The problem: Copy exactly the lines from the start of the data below through the one that carries "rains bring landscapes to life in", and only those.

BEGIN

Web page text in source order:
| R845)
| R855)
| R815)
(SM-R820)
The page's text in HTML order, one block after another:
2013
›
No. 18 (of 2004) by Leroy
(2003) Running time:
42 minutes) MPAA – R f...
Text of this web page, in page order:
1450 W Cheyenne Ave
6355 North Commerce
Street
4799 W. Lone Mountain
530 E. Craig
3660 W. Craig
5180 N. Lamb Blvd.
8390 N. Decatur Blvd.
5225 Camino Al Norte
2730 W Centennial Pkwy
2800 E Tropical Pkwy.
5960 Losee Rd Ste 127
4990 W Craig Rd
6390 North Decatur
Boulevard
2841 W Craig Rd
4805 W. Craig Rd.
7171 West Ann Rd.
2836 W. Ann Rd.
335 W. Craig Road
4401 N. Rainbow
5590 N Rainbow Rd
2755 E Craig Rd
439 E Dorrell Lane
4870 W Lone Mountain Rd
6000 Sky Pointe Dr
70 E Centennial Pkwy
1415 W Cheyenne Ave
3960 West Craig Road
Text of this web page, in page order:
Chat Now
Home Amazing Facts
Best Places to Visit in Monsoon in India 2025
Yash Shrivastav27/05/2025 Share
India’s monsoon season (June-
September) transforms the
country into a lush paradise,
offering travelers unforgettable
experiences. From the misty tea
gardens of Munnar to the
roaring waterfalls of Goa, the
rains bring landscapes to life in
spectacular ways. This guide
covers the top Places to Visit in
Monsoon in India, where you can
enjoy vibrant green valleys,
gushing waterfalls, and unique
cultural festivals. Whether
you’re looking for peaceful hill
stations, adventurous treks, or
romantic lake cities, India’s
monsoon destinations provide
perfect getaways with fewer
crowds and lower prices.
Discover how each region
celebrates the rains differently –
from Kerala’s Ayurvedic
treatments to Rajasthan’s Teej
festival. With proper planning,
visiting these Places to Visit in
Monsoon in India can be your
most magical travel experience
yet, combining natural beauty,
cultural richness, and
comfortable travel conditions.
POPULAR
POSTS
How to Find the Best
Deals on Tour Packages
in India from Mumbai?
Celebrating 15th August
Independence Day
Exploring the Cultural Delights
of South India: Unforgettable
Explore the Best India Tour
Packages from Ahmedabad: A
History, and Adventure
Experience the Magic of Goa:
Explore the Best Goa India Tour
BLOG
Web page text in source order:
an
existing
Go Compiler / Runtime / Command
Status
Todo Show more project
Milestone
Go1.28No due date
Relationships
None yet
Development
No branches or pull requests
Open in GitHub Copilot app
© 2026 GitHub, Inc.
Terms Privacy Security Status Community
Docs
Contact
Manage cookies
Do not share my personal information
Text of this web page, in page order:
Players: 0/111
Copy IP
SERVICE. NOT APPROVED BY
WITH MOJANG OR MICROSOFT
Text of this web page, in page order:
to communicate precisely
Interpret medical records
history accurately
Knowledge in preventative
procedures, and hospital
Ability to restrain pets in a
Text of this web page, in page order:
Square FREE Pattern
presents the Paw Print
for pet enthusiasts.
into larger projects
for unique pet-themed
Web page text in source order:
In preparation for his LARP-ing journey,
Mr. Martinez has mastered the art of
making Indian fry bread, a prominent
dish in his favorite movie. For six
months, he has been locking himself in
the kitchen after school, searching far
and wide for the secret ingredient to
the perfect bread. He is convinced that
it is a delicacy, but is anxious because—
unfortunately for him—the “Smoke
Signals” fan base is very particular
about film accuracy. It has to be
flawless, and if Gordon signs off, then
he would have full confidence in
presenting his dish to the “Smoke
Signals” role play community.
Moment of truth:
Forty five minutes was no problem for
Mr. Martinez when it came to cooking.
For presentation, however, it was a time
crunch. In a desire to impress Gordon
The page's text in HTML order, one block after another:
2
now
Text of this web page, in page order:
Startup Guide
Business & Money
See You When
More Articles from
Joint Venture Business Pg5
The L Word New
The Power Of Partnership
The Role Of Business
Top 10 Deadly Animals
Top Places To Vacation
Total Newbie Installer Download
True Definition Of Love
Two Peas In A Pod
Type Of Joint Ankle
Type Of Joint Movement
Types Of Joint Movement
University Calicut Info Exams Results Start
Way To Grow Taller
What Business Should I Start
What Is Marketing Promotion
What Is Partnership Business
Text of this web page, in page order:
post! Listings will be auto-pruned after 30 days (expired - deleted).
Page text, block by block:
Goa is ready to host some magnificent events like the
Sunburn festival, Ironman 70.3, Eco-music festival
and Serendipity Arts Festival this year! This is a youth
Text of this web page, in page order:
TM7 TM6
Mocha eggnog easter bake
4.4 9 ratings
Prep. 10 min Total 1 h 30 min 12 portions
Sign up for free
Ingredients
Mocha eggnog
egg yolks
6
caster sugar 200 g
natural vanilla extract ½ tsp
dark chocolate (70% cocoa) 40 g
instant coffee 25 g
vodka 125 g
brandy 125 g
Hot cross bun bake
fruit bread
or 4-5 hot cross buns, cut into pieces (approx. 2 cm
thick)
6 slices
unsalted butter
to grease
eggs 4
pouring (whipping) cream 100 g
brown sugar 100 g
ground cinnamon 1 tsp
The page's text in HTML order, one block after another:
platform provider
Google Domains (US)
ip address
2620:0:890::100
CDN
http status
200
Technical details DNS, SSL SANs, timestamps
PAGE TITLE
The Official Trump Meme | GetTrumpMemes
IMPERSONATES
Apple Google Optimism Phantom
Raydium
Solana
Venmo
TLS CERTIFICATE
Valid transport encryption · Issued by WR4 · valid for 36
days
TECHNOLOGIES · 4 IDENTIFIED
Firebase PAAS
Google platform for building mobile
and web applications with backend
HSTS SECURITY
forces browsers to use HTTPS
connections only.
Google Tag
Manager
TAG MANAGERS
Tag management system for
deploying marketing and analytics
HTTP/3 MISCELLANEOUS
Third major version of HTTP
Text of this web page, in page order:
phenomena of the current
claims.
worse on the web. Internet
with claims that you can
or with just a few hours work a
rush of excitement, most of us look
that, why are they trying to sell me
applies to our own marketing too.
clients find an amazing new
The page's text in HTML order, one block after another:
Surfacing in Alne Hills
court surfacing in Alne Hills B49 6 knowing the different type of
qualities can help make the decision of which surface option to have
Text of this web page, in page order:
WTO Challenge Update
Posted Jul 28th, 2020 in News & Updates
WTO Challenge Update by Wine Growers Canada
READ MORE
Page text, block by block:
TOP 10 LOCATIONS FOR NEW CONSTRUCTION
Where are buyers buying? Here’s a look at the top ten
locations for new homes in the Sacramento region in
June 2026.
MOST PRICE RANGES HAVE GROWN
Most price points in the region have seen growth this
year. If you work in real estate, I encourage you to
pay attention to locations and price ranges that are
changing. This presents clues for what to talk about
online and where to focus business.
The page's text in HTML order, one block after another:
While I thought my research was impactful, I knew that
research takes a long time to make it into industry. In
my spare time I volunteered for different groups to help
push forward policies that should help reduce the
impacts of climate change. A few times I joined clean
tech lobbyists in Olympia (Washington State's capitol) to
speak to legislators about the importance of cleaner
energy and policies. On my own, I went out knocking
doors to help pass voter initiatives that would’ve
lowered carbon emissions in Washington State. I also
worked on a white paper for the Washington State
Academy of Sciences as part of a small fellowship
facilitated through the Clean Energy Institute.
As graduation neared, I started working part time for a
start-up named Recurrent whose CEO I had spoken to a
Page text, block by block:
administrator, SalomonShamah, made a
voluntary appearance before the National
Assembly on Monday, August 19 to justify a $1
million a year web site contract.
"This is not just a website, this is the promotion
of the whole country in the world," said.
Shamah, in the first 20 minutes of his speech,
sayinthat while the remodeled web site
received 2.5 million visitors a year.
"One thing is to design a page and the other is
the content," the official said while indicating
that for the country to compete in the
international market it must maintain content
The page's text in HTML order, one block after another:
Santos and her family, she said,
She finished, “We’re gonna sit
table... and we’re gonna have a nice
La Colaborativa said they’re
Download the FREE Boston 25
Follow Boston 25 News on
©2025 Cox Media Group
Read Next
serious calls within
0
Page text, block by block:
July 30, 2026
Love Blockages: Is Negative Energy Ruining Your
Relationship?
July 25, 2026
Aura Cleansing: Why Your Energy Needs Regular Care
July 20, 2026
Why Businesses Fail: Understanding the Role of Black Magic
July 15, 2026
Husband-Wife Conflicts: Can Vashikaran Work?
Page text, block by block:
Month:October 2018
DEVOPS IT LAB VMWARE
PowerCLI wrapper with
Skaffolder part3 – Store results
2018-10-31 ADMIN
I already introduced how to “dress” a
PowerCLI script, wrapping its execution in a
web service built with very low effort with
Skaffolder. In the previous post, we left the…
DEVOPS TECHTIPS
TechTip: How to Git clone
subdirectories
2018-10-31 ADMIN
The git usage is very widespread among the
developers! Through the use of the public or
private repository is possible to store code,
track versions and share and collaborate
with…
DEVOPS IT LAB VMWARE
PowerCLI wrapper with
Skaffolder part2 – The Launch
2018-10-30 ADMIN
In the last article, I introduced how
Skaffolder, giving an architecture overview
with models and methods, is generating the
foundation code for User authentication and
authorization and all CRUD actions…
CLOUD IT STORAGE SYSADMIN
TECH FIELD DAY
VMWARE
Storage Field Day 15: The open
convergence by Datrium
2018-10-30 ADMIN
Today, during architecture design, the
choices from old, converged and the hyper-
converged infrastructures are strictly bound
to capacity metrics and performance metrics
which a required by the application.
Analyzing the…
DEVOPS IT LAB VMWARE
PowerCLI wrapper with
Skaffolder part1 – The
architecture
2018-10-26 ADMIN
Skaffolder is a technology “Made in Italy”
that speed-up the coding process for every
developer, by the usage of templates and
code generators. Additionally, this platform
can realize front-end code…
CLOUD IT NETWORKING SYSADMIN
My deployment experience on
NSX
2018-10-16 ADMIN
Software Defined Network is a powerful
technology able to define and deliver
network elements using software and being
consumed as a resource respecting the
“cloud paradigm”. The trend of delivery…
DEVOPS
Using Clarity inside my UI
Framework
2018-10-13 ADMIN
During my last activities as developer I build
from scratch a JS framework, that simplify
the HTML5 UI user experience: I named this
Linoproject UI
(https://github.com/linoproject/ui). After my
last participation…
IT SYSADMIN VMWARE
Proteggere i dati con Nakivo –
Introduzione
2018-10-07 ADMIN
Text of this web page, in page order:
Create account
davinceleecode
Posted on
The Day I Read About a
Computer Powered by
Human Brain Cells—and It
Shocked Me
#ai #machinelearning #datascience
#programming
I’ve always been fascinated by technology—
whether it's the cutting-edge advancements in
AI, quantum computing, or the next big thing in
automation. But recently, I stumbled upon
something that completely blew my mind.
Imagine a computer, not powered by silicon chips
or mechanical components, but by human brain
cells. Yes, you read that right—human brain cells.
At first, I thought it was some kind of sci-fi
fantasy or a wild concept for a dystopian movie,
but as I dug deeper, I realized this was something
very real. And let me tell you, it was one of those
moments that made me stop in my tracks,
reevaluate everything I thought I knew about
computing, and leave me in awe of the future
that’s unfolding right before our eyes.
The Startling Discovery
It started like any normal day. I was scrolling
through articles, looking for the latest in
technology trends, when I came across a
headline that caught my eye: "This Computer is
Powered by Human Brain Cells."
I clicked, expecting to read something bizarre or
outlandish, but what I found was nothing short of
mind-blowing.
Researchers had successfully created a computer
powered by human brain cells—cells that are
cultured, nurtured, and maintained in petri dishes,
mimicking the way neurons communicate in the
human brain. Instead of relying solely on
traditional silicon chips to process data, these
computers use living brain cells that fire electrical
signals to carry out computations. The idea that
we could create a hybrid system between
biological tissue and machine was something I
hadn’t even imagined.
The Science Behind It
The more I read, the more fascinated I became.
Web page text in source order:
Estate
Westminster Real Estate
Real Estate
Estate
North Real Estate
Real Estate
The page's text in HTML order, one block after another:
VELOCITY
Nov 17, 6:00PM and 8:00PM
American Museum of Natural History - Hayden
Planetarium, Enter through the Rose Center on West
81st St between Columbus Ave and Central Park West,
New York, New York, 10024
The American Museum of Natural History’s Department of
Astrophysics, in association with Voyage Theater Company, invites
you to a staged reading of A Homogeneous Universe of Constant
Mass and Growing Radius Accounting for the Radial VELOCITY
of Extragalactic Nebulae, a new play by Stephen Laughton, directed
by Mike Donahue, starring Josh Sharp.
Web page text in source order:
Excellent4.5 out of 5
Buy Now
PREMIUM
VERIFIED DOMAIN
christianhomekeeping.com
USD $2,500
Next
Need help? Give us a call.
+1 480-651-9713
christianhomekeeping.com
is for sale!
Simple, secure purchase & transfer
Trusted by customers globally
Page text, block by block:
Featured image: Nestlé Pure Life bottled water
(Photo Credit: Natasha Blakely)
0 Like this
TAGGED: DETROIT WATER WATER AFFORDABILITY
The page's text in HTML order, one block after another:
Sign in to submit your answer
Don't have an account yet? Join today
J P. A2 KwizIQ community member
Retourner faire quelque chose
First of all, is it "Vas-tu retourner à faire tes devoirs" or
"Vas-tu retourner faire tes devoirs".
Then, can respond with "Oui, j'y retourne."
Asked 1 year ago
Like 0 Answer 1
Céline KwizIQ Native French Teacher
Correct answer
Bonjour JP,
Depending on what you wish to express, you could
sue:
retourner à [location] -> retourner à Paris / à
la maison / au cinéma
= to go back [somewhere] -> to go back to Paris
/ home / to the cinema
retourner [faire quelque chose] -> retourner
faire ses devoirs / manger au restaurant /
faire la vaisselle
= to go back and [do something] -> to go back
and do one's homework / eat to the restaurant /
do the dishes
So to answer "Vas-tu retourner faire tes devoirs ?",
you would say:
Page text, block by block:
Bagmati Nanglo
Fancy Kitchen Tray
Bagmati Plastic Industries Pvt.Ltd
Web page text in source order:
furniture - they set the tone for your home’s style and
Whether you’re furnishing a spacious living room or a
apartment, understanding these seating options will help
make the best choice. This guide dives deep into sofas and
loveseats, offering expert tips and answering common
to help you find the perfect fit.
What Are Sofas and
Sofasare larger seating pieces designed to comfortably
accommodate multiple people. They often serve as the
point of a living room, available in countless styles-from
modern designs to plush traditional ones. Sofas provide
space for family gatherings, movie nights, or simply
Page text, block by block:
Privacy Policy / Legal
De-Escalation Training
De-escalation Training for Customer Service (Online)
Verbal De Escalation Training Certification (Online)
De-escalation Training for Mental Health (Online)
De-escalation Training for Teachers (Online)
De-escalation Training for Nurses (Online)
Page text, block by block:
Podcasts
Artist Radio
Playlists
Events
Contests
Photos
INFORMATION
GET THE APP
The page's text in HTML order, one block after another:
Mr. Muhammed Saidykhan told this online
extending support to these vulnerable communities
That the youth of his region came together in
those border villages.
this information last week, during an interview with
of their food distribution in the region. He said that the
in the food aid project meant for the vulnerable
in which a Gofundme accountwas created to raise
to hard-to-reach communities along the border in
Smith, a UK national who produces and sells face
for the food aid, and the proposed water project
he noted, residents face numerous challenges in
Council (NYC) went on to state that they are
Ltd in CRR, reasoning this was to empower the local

END

Your solution:
Web page text in source order:
| R845)
| R855)
| R815)
(SM-R820)
The page's text in HTML order, one block after another:
2013
›
No. 18 (of 2004) by Leroy
(2003) Running time:
42 minutes) MPAA – R f...
Text of this web page, in page order:
1450 W Cheyenne Ave
6355 North Commerce
Street
4799 W. Lone Mountain
530 E. Craig
3660 W. Craig
5180 N. Lamb Blvd.
8390 N. Decatur Blvd.
5225 Camino Al Norte
2730 W Centennial Pkwy
2800 E Tropical Pkwy.
5960 Losee Rd Ste 127
4990 W Craig Rd
6390 North Decatur
Boulevard
2841 W Craig Rd
4805 W. Craig Rd.
7171 West Ann Rd.
2836 W. Ann Rd.
335 W. Craig Road
4401 N. Rainbow
5590 N Rainbow Rd
2755 E Craig Rd
439 E Dorrell Lane
4870 W Lone Mountain Rd
6000 Sky Pointe Dr
70 E Centennial Pkwy
1415 W Cheyenne Ave
3960 West Craig Road
Text of this web page, in page order:
Chat Now
Home Amazing Facts
Best Places to Visit in Monsoon in India 2025
Yash Shrivastav27/05/2025 Share
India’s monsoon season (June-
September) transforms the
country into a lush paradise,
offering travelers unforgettable
experiences. From the misty tea
gardens of Munnar to the
roaring waterfalls of Goa, the
rains bring landscapes to life in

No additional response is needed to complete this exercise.